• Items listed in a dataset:
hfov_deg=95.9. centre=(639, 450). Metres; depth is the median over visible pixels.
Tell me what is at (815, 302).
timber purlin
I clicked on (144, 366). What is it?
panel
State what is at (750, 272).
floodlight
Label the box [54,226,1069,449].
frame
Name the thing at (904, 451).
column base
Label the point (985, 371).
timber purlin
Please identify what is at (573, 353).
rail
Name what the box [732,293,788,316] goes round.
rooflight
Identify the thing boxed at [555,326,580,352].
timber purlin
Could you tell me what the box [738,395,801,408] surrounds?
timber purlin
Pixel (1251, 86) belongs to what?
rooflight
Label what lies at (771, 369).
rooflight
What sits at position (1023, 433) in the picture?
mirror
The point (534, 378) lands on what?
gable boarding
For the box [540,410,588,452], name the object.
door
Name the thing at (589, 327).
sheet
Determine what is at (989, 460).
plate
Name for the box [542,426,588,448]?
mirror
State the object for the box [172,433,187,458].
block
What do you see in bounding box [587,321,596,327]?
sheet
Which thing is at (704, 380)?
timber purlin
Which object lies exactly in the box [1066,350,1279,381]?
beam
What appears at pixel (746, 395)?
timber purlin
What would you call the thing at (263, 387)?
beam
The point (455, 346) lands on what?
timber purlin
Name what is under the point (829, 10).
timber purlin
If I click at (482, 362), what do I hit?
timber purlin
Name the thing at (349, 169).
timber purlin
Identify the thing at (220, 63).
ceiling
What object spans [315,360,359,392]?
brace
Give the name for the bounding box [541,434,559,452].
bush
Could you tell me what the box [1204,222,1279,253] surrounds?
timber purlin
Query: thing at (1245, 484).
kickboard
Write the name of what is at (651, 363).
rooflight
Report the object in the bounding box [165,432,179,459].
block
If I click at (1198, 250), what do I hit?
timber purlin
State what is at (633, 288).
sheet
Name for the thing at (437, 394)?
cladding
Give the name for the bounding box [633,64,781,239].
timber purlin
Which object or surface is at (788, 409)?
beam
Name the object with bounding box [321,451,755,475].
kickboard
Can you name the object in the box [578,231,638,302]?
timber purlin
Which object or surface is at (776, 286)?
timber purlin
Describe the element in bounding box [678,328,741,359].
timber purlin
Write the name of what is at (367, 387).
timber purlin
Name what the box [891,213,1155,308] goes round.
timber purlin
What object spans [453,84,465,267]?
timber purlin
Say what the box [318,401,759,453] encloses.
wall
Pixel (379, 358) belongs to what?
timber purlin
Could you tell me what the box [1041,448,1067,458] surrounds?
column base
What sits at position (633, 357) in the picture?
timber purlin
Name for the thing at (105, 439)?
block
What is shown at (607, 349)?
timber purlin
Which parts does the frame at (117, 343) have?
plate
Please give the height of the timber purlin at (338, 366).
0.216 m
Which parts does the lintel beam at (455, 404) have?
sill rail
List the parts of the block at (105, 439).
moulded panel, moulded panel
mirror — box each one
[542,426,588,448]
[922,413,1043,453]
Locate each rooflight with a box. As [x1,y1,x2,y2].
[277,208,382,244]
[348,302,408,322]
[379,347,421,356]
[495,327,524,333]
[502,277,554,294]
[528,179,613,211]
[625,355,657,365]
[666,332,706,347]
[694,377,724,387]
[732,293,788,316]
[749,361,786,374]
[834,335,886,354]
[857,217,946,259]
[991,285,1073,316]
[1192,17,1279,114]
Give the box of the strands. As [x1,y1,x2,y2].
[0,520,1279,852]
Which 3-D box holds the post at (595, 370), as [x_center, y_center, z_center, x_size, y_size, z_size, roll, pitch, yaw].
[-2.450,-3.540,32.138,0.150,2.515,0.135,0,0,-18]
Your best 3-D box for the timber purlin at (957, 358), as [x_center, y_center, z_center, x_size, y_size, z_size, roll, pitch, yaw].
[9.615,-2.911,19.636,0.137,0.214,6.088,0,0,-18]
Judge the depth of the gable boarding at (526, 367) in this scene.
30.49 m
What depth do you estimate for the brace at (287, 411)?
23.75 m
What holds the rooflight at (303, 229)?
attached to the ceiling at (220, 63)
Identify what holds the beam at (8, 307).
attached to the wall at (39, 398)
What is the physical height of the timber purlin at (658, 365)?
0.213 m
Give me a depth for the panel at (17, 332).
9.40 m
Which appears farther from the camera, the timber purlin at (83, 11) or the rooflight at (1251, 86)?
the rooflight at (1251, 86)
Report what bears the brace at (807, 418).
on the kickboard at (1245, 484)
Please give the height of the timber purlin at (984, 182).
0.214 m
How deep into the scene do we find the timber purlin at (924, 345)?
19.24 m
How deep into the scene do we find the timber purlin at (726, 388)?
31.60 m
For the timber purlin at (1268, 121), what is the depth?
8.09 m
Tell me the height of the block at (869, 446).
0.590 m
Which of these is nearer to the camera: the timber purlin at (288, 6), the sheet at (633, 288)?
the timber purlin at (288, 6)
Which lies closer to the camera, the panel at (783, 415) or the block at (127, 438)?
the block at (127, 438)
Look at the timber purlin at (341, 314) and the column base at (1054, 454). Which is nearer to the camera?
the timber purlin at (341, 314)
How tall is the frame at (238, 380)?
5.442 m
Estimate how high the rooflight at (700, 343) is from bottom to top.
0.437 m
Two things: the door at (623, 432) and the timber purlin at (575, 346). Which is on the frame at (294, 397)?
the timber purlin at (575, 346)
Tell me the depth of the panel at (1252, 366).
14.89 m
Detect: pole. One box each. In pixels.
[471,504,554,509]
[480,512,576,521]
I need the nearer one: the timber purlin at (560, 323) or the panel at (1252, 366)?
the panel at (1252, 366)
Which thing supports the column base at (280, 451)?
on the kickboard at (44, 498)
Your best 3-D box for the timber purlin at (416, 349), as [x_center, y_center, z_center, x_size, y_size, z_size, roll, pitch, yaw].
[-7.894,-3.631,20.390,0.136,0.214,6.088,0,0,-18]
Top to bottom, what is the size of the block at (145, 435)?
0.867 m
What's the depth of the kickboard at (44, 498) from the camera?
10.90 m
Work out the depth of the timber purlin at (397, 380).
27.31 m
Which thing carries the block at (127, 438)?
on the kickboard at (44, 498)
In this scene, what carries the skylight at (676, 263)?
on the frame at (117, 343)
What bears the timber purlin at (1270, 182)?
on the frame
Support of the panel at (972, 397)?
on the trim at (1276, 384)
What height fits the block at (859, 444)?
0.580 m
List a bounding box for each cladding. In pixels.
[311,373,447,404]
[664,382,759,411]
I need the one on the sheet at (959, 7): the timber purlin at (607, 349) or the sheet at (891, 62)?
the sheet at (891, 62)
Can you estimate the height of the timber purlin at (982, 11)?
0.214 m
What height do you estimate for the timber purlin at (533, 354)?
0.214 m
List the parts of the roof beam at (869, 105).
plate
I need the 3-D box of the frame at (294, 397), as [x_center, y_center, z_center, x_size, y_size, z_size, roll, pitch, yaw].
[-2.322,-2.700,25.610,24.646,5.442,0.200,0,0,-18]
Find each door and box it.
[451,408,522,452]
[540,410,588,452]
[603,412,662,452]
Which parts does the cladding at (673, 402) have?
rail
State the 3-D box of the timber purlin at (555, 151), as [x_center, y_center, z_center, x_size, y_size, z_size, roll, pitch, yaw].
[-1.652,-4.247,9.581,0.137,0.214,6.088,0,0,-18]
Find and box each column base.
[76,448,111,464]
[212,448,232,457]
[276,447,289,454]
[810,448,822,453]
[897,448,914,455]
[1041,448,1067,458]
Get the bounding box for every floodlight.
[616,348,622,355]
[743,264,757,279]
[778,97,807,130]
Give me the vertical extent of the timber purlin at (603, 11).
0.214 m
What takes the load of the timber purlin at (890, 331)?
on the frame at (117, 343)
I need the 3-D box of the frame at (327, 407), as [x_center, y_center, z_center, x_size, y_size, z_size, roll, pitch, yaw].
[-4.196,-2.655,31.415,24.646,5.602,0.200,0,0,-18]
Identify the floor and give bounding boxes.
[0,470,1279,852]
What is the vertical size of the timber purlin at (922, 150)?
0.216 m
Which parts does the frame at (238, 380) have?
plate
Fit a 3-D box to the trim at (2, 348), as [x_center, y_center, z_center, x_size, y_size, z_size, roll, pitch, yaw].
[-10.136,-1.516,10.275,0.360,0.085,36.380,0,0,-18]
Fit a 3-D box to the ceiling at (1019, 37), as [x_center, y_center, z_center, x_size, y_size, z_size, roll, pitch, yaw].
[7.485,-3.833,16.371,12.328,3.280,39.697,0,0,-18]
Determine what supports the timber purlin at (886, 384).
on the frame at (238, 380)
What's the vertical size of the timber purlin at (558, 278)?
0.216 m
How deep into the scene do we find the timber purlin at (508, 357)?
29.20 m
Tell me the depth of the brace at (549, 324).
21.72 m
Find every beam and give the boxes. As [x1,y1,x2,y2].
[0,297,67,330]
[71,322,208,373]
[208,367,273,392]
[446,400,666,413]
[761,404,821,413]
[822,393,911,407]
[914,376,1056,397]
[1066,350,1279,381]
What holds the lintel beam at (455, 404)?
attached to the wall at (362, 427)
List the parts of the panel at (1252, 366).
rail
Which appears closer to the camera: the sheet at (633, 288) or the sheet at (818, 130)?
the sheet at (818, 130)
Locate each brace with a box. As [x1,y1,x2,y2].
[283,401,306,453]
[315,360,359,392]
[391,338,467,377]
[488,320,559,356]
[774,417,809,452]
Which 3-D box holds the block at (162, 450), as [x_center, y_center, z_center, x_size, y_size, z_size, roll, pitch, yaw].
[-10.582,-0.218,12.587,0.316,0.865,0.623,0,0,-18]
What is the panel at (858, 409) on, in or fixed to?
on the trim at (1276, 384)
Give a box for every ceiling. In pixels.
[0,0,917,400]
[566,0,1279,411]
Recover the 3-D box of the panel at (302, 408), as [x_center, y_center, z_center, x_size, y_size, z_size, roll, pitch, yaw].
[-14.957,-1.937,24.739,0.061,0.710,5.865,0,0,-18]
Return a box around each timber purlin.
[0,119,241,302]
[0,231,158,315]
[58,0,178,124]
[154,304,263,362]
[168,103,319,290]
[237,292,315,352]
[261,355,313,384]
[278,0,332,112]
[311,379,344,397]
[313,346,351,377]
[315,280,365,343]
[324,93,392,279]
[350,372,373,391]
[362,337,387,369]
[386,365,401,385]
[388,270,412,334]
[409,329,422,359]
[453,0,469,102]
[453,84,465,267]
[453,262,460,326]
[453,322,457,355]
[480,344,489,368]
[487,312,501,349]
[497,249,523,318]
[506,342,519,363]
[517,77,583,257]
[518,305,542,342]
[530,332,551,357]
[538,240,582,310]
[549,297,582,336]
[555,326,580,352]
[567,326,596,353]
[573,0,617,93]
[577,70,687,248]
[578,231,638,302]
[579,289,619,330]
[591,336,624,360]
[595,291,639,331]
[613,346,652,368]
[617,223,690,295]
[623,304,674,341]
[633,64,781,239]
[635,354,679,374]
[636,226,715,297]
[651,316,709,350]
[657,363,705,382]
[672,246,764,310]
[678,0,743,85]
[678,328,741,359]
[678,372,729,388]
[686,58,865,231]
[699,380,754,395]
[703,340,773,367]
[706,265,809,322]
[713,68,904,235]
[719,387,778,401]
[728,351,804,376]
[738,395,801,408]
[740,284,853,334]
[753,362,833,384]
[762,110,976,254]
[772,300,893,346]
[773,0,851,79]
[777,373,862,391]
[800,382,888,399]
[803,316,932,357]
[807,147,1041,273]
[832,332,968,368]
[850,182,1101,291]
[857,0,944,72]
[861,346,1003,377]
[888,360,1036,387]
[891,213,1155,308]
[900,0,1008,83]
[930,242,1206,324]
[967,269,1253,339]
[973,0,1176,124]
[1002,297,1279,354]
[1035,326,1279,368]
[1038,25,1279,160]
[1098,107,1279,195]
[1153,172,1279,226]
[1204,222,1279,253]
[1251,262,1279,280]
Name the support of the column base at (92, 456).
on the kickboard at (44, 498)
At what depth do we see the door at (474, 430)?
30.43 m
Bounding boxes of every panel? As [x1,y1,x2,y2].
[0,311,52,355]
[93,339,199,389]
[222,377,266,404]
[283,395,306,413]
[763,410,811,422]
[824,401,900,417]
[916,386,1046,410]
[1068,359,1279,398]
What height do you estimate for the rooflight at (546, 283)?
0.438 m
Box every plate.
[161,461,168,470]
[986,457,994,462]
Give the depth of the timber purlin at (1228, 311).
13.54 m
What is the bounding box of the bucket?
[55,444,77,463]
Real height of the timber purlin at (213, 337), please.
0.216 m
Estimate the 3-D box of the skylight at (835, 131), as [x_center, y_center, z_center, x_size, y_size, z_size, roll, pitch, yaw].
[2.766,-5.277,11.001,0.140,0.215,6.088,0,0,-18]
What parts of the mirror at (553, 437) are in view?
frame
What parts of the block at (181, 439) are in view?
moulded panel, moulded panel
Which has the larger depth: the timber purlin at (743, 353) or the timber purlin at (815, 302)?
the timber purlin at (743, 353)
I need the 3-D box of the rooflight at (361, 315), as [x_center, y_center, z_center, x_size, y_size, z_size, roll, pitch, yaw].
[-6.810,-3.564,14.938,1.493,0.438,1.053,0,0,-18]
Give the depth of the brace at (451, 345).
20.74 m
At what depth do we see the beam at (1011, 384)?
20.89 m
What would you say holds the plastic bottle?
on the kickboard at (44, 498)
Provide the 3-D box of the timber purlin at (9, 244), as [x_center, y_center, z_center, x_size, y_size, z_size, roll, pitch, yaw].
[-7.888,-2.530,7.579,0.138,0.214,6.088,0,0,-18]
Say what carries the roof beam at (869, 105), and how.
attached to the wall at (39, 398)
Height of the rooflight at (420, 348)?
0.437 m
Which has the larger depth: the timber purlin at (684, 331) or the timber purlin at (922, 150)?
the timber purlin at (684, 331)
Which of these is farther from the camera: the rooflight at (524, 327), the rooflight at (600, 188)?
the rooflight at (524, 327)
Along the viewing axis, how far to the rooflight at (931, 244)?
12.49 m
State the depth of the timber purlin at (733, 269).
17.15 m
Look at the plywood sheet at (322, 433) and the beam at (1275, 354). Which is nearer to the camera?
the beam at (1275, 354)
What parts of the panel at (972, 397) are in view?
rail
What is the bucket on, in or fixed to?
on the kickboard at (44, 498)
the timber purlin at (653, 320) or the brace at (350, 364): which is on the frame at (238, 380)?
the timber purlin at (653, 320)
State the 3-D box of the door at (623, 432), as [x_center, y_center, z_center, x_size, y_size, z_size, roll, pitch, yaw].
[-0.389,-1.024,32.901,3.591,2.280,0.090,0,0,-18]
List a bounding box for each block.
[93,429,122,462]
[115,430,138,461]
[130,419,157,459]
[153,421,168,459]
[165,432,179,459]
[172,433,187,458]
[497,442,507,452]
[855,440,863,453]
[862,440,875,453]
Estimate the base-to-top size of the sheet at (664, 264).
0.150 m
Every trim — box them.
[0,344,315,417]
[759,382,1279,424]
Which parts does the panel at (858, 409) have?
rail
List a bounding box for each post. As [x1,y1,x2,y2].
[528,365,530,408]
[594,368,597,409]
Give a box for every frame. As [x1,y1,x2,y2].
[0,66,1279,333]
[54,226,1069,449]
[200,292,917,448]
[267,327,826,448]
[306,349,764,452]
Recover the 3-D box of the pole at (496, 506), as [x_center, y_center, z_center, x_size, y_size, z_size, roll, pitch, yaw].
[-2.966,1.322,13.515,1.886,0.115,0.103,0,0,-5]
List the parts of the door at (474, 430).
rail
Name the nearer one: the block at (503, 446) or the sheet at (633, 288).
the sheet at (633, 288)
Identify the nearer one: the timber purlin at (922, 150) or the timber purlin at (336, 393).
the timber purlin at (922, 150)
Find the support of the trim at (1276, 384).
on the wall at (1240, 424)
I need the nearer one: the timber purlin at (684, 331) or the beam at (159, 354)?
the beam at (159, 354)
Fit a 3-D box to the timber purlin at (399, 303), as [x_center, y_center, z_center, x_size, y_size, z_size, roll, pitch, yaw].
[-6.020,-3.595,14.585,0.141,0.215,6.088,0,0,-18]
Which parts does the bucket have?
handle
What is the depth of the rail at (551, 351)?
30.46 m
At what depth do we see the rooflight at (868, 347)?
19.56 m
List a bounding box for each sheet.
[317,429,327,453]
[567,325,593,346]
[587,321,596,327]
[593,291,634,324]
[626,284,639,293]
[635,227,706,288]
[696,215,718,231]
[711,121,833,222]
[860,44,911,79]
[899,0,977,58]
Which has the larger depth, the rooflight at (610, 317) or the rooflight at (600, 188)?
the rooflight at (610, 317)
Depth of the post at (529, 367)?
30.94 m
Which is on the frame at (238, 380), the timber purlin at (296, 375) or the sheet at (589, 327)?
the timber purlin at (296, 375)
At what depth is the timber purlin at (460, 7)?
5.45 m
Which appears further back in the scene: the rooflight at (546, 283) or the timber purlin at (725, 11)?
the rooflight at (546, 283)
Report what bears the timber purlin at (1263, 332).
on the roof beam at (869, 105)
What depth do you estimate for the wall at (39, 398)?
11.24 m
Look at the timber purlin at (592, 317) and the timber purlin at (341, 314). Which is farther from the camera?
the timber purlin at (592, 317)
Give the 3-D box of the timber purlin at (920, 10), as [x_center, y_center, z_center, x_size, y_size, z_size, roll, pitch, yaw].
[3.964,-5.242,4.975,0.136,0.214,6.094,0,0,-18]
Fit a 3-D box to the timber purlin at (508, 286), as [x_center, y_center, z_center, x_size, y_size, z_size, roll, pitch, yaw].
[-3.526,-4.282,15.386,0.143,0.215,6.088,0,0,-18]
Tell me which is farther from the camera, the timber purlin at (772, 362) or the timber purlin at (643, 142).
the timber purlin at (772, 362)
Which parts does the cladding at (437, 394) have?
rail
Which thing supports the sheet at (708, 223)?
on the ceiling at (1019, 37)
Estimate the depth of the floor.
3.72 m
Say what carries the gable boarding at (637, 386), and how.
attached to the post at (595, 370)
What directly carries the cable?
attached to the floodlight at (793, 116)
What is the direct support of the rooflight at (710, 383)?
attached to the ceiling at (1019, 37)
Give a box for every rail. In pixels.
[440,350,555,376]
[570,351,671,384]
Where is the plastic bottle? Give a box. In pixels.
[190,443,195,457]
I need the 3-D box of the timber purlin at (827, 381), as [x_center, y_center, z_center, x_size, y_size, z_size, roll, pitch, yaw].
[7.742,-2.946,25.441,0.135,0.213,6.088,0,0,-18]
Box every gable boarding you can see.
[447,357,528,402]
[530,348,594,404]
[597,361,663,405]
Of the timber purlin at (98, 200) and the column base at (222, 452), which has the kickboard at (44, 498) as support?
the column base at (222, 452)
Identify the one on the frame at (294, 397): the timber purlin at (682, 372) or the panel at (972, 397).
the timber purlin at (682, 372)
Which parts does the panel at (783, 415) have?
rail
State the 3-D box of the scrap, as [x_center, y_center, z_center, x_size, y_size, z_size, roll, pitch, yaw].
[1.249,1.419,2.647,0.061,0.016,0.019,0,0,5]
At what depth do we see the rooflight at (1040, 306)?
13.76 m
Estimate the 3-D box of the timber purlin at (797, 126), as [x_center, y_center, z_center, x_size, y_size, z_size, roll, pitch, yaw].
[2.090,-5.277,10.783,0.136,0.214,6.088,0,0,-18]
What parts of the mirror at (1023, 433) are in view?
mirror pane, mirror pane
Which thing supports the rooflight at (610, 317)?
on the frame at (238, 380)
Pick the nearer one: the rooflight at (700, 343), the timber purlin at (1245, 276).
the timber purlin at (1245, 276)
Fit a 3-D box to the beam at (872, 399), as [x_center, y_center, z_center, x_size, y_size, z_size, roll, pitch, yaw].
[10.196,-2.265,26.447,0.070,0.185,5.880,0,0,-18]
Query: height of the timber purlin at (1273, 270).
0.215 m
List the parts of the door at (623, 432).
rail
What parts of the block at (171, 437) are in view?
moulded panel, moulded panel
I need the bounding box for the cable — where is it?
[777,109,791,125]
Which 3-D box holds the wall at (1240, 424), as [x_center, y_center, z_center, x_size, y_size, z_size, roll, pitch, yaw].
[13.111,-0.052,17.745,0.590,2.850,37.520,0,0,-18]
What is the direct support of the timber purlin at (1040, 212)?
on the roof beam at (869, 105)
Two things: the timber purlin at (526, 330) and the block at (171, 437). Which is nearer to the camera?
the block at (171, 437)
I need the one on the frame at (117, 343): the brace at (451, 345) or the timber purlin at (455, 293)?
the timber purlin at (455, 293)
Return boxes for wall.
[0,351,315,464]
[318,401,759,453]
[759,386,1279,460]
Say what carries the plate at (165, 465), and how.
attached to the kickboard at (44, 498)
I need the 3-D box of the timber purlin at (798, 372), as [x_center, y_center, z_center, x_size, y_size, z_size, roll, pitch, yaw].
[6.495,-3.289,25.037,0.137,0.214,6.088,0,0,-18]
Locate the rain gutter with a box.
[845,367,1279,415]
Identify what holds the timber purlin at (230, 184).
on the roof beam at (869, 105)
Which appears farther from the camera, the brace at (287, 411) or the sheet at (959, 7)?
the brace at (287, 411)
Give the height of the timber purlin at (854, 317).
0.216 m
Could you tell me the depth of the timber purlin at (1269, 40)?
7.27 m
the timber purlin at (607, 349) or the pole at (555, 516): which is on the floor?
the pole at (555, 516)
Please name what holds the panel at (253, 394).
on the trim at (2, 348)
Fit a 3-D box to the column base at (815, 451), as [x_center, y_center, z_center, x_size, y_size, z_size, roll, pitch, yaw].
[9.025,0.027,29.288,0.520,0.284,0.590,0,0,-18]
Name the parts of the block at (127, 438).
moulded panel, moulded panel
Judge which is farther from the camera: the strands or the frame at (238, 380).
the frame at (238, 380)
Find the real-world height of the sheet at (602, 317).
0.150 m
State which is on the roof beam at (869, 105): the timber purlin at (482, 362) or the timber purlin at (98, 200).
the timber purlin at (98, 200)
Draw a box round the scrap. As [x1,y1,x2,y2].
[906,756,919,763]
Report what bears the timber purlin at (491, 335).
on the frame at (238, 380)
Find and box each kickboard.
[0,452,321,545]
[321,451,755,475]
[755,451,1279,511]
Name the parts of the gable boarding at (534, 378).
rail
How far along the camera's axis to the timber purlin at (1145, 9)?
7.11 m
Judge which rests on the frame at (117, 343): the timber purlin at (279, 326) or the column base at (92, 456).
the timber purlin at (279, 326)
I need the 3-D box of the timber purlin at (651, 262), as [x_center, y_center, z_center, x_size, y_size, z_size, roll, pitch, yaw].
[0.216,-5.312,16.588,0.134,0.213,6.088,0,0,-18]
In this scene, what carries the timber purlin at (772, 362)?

• What to work on:
Could you set down exactly the lines from the one containing "Judge which rests" through the last line of the records above, both included?

• Reply:
Judge which rests on the frame at (117, 343): the timber purlin at (279, 326) or the column base at (92, 456).
the timber purlin at (279, 326)
I need the 3-D box of the timber purlin at (651, 262), as [x_center, y_center, z_center, x_size, y_size, z_size, roll, pitch, yaw].
[0.216,-5.312,16.588,0.134,0.213,6.088,0,0,-18]
In this scene, what carries the timber purlin at (772, 362)?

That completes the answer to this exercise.